The Stacking Regressor's superior performance can be attributed to its sophisticated approach to ensemble learning, which effectively leverages the principles of the bias-variance trade-off and model diversity:

1.  **Bias-Variance Trade-off**: The individual base learners (K-Nearest Neighbors, Bagging Regressor, and Gradient Boosting Regressor) inherently possess different strengths and weaknesses concerning bias and variance. For instance:
    *   **Decision Trees** (and thus the Bagging Regressor's base estimators) are high-variance, low-bias models. Bagging effectively reduces this variance by averaging the predictions of multiple diverse trees.
    *   **Gradient Boosting** primarily targets bias reduction by sequentially building models that correct the errors of previous models, thereby reducing systematic errors.
    *   **K-Nearest Neighbors** can be sensitive to local data structure and feature scaling, offering another distinct predictive perspective.
    
    Stacking allows the Meta-Learner (Ridge Regression in this case) to learn the optimal way to combine these diverse predictions. The meta-learner acts as a sophisticated weighted average or a more complex function that can 'learn' when to trust certain base models over others, effectively minimizing the combined bias and variance that the individual models or simpler ensembles might leave behind. It seeks a sweet spot in the bias-variance trade-off by intelligently integrating models that address different aspects of prediction error.
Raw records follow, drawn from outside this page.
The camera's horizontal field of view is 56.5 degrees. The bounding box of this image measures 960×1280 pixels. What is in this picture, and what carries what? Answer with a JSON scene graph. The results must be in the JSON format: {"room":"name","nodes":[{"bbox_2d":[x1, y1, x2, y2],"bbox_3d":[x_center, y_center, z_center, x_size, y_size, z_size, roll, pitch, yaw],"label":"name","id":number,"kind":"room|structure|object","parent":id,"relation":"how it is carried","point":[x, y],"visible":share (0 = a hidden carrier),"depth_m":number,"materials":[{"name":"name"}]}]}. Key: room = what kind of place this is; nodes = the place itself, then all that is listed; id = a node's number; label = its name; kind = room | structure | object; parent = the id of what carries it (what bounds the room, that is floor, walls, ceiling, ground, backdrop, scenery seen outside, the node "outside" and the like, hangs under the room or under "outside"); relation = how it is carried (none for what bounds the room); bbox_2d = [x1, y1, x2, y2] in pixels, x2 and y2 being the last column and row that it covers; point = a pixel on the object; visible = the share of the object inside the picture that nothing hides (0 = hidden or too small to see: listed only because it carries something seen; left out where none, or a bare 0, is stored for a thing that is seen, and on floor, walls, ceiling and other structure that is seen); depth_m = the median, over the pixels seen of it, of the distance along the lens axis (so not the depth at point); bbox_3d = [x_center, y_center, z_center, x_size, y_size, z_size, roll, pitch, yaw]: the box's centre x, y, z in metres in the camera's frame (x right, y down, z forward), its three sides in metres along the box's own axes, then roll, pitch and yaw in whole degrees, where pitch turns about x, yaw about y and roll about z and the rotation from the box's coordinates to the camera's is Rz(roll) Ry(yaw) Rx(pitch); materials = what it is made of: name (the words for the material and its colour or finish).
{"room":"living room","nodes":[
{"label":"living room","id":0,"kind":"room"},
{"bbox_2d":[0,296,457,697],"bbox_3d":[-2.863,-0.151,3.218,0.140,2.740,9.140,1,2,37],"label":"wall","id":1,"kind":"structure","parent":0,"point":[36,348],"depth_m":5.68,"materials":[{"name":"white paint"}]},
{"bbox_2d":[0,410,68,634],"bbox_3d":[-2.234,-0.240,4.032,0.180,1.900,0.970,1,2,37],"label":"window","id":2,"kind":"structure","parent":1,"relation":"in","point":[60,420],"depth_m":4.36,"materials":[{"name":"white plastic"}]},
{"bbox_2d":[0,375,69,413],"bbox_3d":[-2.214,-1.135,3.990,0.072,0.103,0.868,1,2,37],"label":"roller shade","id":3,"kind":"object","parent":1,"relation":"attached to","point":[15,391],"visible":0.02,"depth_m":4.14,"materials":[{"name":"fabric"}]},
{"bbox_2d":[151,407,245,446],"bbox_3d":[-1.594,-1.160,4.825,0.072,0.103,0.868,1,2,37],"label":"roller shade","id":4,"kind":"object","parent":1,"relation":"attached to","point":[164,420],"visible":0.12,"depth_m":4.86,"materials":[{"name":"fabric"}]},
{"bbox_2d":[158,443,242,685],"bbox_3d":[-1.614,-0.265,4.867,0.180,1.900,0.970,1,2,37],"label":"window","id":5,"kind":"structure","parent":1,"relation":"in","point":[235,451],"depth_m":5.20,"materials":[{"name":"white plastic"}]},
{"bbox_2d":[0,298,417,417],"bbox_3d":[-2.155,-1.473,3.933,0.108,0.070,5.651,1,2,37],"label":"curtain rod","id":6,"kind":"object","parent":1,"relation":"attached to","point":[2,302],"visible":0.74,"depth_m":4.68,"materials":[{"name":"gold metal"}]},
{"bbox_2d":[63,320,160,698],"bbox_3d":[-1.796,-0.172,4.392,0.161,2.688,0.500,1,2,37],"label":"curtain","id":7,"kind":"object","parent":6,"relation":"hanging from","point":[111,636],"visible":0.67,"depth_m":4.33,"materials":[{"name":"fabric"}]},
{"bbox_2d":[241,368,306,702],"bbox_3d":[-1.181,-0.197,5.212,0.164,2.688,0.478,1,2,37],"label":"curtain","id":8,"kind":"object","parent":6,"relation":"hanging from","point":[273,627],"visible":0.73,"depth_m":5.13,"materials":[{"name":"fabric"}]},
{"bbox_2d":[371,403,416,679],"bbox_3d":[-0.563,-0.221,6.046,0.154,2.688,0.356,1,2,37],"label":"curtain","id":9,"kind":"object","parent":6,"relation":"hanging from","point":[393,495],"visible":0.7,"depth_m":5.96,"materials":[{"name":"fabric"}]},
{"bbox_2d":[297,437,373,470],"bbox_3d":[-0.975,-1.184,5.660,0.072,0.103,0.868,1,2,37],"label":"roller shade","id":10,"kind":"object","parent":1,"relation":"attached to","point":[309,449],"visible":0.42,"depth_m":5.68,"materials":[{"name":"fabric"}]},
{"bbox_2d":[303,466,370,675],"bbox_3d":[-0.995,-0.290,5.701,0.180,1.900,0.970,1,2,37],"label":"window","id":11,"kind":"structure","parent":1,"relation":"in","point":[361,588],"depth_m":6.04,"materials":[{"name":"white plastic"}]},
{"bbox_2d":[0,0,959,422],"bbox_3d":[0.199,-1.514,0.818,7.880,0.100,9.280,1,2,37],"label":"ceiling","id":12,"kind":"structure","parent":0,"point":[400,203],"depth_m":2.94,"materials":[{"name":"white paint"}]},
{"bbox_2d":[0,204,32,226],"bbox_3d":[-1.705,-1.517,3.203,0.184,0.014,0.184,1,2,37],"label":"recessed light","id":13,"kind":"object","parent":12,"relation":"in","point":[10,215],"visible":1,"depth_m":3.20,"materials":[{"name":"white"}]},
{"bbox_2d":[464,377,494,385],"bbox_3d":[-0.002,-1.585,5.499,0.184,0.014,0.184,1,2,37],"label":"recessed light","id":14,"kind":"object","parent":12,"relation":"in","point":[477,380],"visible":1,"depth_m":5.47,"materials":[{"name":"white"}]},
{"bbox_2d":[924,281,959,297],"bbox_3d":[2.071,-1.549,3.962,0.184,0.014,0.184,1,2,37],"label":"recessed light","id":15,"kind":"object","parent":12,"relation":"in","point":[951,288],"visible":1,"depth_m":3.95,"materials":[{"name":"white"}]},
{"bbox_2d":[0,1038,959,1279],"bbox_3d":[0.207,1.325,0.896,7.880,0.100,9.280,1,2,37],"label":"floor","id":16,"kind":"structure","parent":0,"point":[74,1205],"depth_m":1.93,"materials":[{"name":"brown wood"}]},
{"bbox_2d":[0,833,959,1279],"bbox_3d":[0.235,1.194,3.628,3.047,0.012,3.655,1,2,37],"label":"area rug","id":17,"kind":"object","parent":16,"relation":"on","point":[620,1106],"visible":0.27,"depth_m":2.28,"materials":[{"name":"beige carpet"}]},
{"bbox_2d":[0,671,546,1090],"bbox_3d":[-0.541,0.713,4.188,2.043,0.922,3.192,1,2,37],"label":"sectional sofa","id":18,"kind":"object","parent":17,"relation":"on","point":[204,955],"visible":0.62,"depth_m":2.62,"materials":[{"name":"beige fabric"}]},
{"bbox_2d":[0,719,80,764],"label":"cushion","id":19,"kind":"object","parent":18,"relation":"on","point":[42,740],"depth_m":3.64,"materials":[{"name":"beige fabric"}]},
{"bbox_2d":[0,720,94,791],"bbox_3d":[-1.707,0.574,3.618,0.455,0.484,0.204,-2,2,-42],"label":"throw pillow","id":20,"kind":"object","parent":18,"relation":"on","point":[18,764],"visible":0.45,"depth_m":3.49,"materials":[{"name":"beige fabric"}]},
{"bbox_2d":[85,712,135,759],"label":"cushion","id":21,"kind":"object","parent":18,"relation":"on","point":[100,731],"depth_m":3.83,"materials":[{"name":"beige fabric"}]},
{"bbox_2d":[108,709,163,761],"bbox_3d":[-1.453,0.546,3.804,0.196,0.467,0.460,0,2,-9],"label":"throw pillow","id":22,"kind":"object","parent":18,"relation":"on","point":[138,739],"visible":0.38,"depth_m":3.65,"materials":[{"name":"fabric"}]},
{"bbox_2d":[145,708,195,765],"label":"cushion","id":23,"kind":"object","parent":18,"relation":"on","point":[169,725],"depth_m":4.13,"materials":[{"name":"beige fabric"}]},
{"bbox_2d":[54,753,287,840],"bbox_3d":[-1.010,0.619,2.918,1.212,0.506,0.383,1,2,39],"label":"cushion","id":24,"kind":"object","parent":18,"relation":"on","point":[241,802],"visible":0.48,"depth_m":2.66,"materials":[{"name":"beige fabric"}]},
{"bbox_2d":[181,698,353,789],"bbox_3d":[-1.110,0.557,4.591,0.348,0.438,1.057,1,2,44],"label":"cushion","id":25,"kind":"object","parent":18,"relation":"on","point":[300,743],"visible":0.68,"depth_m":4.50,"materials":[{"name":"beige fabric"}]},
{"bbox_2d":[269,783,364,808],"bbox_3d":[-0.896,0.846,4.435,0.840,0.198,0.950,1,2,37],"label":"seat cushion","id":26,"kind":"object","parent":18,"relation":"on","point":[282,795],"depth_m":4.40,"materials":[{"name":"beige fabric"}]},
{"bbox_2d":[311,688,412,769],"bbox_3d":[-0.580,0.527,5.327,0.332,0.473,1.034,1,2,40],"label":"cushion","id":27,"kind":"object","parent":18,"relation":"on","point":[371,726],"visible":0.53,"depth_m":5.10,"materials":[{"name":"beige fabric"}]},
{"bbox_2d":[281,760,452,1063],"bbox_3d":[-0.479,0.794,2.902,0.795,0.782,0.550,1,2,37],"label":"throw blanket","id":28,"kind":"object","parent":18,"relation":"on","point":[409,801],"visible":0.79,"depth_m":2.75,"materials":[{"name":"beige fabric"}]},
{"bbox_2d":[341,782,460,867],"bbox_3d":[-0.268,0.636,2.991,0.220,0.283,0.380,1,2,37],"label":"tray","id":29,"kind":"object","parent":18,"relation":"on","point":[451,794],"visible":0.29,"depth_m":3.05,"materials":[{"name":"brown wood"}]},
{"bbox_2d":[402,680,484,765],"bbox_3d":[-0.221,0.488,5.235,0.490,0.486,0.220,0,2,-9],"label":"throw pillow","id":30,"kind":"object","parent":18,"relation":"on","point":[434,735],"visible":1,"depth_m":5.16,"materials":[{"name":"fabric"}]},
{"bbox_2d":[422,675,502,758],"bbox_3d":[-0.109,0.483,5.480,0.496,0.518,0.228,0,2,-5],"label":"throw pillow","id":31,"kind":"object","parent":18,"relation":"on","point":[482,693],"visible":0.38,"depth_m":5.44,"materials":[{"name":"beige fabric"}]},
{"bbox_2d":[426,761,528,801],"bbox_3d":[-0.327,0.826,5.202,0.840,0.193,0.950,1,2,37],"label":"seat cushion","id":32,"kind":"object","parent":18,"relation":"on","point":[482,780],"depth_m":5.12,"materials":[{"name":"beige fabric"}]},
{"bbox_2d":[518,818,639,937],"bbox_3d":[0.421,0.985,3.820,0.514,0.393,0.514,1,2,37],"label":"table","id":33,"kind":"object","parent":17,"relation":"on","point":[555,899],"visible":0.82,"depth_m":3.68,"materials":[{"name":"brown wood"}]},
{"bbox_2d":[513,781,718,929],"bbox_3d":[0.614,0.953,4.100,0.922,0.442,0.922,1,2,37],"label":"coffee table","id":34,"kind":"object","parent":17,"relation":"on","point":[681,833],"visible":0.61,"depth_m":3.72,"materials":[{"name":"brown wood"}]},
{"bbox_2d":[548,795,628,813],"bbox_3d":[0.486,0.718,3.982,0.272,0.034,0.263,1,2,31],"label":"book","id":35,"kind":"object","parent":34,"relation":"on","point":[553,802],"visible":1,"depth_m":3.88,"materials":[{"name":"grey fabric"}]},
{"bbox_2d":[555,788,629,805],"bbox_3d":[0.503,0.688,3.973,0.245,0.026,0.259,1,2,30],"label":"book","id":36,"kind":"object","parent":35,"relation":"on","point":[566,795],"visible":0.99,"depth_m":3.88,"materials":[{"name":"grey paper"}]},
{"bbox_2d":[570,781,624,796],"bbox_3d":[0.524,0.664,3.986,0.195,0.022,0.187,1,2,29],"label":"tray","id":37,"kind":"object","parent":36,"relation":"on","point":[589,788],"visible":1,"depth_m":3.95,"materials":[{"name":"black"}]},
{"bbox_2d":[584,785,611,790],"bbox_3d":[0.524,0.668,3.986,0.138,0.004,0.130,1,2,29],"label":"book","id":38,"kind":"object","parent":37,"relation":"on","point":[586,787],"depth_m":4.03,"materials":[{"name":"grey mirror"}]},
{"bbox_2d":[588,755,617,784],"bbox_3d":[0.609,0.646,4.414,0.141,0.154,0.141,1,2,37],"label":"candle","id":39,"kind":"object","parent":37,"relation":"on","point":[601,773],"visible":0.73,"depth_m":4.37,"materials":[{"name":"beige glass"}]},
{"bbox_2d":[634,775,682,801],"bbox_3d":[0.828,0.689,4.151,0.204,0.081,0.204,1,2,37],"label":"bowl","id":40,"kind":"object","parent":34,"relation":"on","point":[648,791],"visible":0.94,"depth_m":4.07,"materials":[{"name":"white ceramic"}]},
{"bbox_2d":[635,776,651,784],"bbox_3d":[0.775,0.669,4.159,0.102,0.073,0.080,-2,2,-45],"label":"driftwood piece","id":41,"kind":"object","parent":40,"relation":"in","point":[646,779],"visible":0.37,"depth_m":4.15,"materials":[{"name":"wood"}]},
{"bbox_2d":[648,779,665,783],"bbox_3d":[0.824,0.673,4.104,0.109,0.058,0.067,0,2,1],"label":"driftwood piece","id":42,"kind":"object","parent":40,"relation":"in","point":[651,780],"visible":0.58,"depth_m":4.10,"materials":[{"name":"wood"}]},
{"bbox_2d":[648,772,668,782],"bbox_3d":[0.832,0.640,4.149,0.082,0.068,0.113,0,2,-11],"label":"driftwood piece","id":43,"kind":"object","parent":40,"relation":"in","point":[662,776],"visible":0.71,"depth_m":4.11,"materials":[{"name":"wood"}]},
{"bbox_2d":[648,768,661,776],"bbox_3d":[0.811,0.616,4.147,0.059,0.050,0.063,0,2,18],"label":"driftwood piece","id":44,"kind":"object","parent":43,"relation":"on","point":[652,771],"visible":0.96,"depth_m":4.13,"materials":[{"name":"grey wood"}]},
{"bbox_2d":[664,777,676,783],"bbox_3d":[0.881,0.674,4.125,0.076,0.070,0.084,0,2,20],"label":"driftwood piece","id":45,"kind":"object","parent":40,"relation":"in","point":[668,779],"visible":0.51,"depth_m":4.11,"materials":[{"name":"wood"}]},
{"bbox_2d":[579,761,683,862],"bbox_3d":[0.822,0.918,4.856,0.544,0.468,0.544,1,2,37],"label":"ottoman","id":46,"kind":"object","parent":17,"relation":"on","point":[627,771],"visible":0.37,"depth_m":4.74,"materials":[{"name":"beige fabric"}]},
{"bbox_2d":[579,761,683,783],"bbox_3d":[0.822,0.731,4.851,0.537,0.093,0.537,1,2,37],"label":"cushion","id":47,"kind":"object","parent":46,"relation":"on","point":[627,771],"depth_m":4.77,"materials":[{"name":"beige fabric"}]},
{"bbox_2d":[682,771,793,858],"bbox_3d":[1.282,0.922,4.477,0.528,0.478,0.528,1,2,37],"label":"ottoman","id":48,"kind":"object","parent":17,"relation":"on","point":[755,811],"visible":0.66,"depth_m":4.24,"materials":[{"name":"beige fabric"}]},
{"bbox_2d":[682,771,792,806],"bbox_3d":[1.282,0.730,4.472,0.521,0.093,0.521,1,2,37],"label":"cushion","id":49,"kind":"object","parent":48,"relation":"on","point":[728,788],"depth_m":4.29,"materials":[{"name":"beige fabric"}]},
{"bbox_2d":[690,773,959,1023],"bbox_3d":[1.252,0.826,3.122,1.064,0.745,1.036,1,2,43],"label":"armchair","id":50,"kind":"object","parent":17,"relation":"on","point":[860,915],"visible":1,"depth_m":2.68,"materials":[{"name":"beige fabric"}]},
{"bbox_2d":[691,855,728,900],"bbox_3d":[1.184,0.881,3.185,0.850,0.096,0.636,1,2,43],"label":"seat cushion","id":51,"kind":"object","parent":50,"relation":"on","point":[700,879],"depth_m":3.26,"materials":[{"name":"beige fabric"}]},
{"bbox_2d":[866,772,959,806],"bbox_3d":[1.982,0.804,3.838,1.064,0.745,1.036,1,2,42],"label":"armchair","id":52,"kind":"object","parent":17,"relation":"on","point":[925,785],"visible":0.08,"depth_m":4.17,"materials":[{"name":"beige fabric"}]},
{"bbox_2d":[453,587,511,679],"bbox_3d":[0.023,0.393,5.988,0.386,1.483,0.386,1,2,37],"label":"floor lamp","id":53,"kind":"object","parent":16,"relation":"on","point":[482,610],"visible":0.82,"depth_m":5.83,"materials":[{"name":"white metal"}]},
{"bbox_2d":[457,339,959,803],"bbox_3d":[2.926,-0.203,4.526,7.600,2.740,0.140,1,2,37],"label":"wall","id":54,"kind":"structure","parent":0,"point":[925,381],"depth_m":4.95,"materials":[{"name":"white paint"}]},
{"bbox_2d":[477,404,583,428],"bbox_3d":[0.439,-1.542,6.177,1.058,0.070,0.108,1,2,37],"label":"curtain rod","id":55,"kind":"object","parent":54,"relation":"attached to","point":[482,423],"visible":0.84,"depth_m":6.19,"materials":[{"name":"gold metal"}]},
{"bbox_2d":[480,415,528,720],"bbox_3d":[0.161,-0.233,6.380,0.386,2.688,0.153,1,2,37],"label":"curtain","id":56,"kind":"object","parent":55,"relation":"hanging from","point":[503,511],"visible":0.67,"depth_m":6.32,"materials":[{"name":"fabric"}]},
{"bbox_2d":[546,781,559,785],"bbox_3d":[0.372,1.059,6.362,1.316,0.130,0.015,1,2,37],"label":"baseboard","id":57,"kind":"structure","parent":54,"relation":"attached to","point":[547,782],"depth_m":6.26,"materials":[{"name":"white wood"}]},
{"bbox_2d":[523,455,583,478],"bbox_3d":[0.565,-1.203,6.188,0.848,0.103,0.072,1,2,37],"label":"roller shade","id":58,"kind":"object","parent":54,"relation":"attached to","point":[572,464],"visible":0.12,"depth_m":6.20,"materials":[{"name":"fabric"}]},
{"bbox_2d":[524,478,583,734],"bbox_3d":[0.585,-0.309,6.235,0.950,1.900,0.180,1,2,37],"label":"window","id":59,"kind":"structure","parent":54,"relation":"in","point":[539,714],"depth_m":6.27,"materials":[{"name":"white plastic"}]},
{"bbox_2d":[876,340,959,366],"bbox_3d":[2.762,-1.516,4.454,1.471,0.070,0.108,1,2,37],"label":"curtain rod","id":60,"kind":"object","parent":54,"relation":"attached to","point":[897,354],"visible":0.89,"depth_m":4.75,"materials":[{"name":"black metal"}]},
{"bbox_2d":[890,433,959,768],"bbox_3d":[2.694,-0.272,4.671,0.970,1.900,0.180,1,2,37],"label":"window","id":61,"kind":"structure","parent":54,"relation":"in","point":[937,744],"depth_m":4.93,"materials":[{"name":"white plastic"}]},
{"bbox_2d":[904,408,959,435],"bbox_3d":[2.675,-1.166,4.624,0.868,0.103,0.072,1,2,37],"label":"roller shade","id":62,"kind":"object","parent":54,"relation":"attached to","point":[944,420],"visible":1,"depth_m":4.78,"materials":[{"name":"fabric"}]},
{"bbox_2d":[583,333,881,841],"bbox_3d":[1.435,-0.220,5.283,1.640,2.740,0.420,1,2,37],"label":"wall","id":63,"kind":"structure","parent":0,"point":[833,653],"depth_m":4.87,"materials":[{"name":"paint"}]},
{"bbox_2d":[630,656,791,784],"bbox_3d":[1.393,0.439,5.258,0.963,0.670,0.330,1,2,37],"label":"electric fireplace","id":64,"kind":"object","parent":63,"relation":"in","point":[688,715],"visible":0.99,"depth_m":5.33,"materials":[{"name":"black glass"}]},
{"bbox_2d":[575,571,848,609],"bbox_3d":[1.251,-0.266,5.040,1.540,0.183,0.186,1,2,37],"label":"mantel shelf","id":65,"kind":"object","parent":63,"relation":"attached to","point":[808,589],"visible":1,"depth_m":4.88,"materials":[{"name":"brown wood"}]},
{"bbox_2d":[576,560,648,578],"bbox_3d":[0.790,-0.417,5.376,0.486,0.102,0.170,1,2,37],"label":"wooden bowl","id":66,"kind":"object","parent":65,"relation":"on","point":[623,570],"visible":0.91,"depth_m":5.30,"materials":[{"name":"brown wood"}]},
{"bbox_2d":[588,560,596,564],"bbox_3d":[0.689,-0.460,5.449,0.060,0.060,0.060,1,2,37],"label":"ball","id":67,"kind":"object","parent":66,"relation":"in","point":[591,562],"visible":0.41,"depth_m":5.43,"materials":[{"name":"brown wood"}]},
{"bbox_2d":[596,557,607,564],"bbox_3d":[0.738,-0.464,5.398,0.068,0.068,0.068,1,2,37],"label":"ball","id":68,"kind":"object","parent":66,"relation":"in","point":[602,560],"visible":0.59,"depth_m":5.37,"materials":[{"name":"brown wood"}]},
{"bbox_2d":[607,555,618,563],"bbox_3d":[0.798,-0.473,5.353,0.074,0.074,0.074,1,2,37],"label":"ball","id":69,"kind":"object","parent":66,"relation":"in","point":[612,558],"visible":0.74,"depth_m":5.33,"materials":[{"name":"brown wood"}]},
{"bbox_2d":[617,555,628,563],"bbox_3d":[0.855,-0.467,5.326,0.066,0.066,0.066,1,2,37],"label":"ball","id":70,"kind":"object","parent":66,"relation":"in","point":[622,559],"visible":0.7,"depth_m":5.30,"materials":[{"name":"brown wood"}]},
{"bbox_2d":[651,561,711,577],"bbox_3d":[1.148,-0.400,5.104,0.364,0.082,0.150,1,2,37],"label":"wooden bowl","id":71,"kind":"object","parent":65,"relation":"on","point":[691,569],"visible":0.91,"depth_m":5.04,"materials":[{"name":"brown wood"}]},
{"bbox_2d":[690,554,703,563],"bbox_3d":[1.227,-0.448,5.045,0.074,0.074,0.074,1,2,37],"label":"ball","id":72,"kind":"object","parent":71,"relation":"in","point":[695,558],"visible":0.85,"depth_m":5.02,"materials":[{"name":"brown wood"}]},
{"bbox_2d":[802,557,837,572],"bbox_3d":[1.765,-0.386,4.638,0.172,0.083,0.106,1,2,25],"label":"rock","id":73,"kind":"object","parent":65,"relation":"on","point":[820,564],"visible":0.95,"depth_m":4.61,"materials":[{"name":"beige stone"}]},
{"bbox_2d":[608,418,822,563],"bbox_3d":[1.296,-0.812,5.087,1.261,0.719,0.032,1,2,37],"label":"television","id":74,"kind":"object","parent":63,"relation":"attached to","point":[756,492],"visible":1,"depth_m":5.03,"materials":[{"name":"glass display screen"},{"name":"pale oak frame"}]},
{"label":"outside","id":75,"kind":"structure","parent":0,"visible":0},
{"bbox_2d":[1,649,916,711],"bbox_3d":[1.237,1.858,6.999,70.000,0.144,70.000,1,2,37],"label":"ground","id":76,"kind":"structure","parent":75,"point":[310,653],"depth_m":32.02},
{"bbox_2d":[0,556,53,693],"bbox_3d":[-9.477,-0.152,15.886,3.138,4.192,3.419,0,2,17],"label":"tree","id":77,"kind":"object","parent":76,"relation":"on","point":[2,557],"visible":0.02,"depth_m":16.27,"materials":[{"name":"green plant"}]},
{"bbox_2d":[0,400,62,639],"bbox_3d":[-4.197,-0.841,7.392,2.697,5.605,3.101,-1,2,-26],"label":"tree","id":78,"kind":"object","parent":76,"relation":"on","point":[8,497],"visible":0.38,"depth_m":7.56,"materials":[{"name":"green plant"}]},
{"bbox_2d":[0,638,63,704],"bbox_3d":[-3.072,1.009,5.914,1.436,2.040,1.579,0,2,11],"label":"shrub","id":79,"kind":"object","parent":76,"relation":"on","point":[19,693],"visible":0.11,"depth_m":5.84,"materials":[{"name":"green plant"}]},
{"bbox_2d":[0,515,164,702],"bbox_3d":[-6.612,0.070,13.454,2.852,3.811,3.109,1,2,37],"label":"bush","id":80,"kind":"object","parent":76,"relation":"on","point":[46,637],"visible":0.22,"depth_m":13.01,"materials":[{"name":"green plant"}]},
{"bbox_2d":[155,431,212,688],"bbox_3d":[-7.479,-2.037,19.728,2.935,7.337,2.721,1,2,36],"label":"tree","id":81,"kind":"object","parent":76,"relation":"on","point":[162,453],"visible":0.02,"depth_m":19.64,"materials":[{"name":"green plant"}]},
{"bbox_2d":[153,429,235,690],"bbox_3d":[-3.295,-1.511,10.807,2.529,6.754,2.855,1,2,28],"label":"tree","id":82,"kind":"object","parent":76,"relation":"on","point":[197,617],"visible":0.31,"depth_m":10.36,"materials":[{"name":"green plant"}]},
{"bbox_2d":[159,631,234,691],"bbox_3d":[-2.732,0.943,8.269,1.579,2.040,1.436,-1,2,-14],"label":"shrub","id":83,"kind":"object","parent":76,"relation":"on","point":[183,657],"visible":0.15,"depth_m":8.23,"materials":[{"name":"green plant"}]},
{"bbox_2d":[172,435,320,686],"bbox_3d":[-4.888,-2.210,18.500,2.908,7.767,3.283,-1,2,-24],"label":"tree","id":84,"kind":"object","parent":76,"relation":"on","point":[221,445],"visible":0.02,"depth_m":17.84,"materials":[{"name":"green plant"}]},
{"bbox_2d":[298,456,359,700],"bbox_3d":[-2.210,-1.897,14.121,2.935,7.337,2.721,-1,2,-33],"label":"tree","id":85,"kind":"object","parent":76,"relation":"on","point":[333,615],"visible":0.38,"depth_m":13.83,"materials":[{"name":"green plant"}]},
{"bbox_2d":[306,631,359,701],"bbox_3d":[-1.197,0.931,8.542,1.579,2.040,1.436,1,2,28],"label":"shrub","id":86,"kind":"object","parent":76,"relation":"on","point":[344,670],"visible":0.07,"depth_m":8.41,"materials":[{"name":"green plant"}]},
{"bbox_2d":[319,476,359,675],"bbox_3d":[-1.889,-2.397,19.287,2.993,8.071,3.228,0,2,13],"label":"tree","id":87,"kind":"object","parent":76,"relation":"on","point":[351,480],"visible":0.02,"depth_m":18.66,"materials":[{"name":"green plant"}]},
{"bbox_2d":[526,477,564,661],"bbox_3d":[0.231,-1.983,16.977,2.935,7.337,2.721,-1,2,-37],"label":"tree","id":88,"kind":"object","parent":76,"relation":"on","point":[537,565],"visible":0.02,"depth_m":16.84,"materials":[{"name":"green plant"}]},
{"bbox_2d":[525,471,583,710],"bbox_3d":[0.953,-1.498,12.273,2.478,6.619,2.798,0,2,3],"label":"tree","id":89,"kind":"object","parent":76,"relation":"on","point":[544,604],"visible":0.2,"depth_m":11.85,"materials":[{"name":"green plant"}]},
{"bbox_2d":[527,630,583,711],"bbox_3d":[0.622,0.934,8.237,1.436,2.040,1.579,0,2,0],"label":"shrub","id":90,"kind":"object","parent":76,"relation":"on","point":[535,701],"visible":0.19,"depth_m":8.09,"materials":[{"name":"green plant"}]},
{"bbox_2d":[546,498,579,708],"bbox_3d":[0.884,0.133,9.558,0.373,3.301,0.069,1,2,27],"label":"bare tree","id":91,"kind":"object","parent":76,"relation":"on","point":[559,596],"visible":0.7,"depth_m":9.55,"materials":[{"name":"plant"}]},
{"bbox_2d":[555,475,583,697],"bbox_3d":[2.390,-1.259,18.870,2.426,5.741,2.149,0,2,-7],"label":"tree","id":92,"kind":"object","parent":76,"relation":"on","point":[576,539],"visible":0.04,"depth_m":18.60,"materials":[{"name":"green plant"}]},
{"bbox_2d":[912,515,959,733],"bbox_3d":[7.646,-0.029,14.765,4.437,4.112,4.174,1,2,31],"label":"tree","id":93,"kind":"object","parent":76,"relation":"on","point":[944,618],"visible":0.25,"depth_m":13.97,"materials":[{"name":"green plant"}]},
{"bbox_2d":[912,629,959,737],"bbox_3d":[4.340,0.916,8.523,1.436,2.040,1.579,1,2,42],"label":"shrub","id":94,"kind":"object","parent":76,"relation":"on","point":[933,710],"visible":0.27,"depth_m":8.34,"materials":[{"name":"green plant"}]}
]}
2.  **Model Diversity**: The key to Stacking's success is the diversity of its base learners. By including models with fundamentally different learning paradigms (e.g., instance-based learning with KNN, tree-based ensembles with Bagging and Gradient Boosting), the Stacking Regressor captures a wider range of patterns and relationships within the data. Each base learner might excel at predicting different subsets of the data or handling different types of relationships. The meta-learner then synthesizes these varied 'opinions' to produce a more robust and accurate final prediction than any single model could achieve. This diversity ensures that the errors made by one base model are not systematically repeated by others, allowing the meta-learner to correct for them and reduce the overall prediction error.